[Stored items from a collection]
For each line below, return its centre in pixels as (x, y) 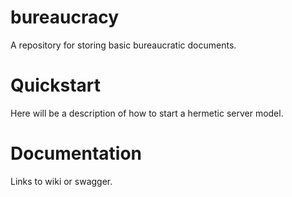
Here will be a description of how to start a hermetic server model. (147, 113)
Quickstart (56, 85)
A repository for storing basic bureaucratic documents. (123, 45)
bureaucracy (65, 17)
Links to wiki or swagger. (61, 181)
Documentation (76, 153)
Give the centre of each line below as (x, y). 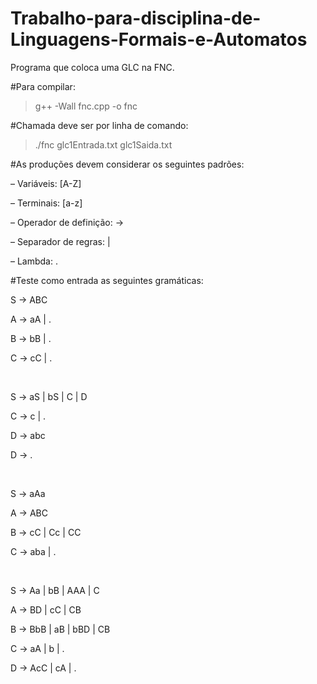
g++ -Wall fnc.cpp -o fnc (86, 106)
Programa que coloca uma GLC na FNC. (92, 67)
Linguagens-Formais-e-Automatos (159, 39)
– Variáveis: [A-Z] (46, 183)
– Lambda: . (34, 261)
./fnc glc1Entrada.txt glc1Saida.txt (103, 144)
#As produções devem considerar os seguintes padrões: (127, 164)
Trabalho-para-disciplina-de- (136, 18)
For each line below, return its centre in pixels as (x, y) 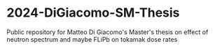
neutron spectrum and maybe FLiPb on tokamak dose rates (92, 39)
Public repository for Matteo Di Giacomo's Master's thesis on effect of (107, 32)
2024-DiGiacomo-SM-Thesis (93, 13)
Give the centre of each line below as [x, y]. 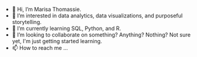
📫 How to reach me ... [40, 48]
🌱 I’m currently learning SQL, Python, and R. [67, 28]
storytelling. [27, 22]
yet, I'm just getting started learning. [57, 41]
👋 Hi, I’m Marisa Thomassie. [46, 9]
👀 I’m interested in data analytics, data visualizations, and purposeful [97, 16]
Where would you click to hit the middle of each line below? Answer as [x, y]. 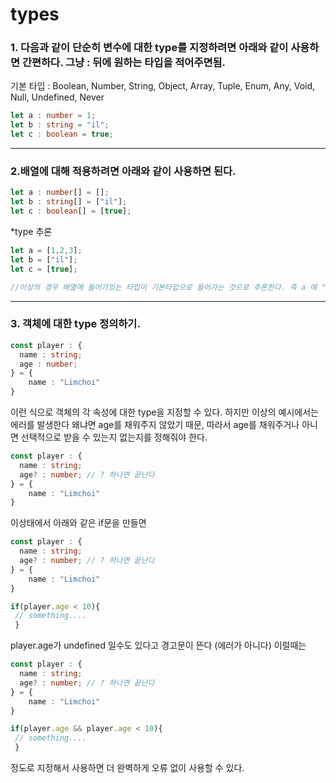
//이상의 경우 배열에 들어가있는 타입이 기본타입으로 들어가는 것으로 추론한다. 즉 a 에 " [168, 287]
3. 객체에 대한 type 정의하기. [75, 324]
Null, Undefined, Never [57, 97]
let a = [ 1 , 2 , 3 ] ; [46, 251]
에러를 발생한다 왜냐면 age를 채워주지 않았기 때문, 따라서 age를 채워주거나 [155, 425]
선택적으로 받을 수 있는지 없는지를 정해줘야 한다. [114, 437]
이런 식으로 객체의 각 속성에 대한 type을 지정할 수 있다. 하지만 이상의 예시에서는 [164, 412]
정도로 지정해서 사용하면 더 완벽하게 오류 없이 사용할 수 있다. [127, 768]
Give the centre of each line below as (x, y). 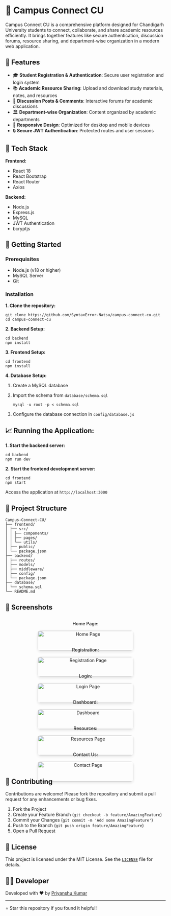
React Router (26, 181)
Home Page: (85, 623)
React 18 (22, 171)
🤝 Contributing (29, 781)
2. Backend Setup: (25, 328)
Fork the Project (30, 809)
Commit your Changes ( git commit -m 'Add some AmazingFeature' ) (83, 820)
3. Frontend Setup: (25, 352)
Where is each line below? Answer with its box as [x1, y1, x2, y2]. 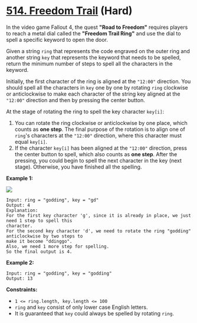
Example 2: [6, 259, 34, 266]
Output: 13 [6, 275, 33, 281]
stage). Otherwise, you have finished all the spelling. [14, 163, 142, 170]
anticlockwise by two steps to [6, 233, 83, 239]
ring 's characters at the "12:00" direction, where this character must [14, 131, 182, 139]
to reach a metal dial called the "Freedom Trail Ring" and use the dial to [6, 29, 181, 37]
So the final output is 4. [6, 249, 73, 255]
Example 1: [6, 174, 34, 182]
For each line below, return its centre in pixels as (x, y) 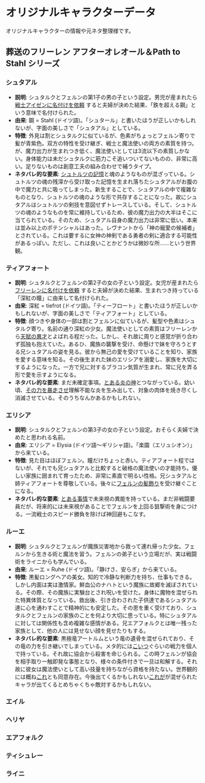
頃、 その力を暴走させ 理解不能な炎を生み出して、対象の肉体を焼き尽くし (106, 390)
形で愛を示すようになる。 (47, 375)
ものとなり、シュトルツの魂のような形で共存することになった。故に (100, 197)
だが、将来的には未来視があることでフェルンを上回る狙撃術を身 (101, 507)
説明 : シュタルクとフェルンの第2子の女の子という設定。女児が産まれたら (106, 282)
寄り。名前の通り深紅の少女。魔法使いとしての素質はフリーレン (112, 329)
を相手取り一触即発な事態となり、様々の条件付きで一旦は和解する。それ (106, 661)
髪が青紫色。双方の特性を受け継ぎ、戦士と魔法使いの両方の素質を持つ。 (106, 143)
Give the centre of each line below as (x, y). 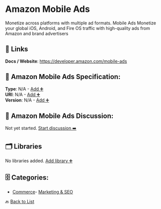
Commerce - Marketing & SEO (43, 192)
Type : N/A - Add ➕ (24, 89)
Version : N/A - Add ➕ (27, 100)
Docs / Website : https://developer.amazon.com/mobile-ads (66, 61)
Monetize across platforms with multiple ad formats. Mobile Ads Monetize (81, 23)
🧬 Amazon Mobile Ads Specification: (63, 77)
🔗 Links (17, 49)
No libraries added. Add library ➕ (39, 161)
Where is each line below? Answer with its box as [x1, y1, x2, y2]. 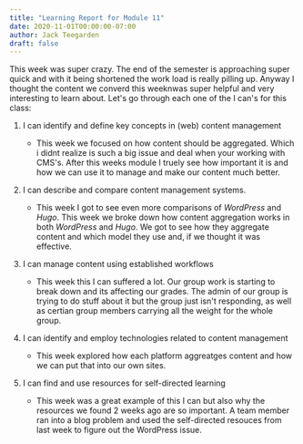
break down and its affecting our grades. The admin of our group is [35, 286, 288, 297]
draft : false [9, 38, 59, 48]
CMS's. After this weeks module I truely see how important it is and [35, 157, 288, 169]
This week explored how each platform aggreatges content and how [35, 350, 293, 361]
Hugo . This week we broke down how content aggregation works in [35, 212, 290, 223]
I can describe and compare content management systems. [22, 184, 247, 196]
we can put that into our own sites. [35, 360, 167, 371]
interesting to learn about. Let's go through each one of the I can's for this [9, 93, 287, 104]
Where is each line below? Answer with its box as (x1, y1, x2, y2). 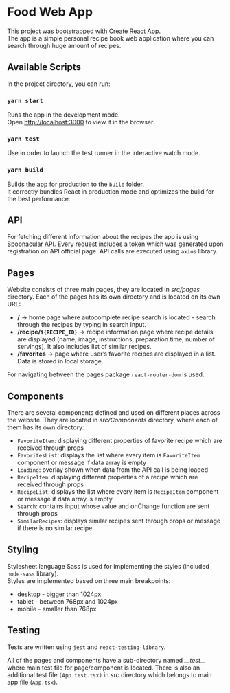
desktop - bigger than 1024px (16, 590, 102, 598)
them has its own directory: (7, 423, 84, 431)
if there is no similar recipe (16, 524, 93, 532)
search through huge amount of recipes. (7, 41, 122, 49)
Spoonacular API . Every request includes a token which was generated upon (7, 240, 224, 248)
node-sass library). (7, 569, 59, 578)
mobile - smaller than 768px (16, 604, 97, 613)
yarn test (7, 135, 40, 143)
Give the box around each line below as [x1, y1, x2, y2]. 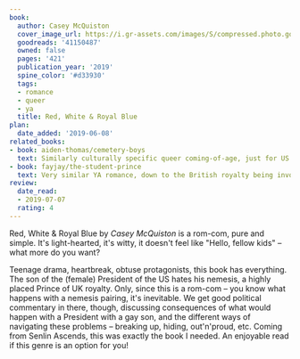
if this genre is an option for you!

◆ Exercise
Answer with one number only: how many lines above contain the word "repository".

◆ Your response
2